Taste, money and power: Growing Canada’s alternative proteins industry

Mark Lowey
October 12, 2022

Canada has numerous strengths that could make it a global leader in producing plant-based and other “alternative” proteins, but also faces several challenges, according to a new report.

The advantages include huge agricultural capacity, R&D expertise, government support, cohesive industry innovation networks, sustainability commitments, and market and regulatory access, says the report “Game Changers: Canadian Opportunities in Alternative Protein.”

“We’ve got an incredible amount of agricultural expertise and systems already well established, because we’ve been supplying the world with other agriculturally based products for a long time,” report lead author Sue Coueslan, vice-president, strategy and partnerships at Natural Products Canada, told Research Money.

“Because the challenge is so huge and the opportunity is so huge, I think the biggest challenge is investment, both public and private,” she said.

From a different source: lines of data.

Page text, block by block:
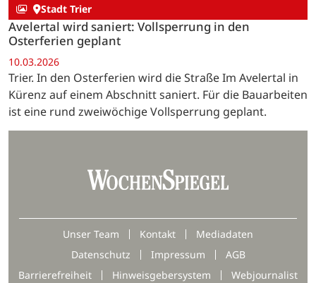
Stadt Trier
Avelertal wird saniert: Vollsperrung in den
Osterferien geplant
10.03.2026
Trier. In den Osterferien wird die Straße Im Avelertal in
Kürenz auf einem Abschnitt saniert. Für die Bauarbeiten
ist eine rund zweiwöchige Vollsperrung geplant.
Unser Team Kontakt
Mediadaten
Datenschutz
Impressum
AGB
Barrierefreiheit
Hinweisgebersystem Webjournalist
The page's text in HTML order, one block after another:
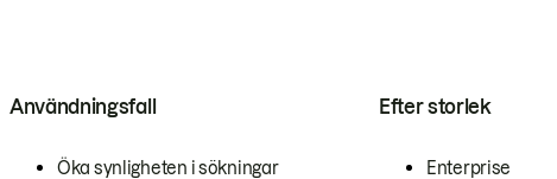
Användningsfall
Öka synligheten i sökningar
Efter storlek
Enterprise
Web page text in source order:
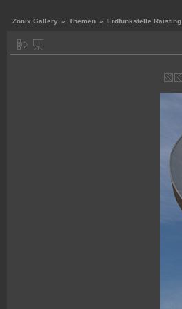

The report’s co-authors are a coalition of organizations involved in the alternative protein sector: Natural Products Canada (which supports early-stage biologically based innovation); Protein Industries Canada global innovation cluster; Humane Society International Canada; and the Protein Highway initiative for bilateral cooperation.

Proponents say that alternative proteins are needed because current systems for producing animal-based proteins, such as intensive livestock operations, are unsustainable. They cause serious health and environmental problems, from increasing antibiotic resistance to emitting greenhouse gases and polluting waterways.

“There is real economic opportunity here for Canada to do something that is going to make a difference to the world,” Coueslan said.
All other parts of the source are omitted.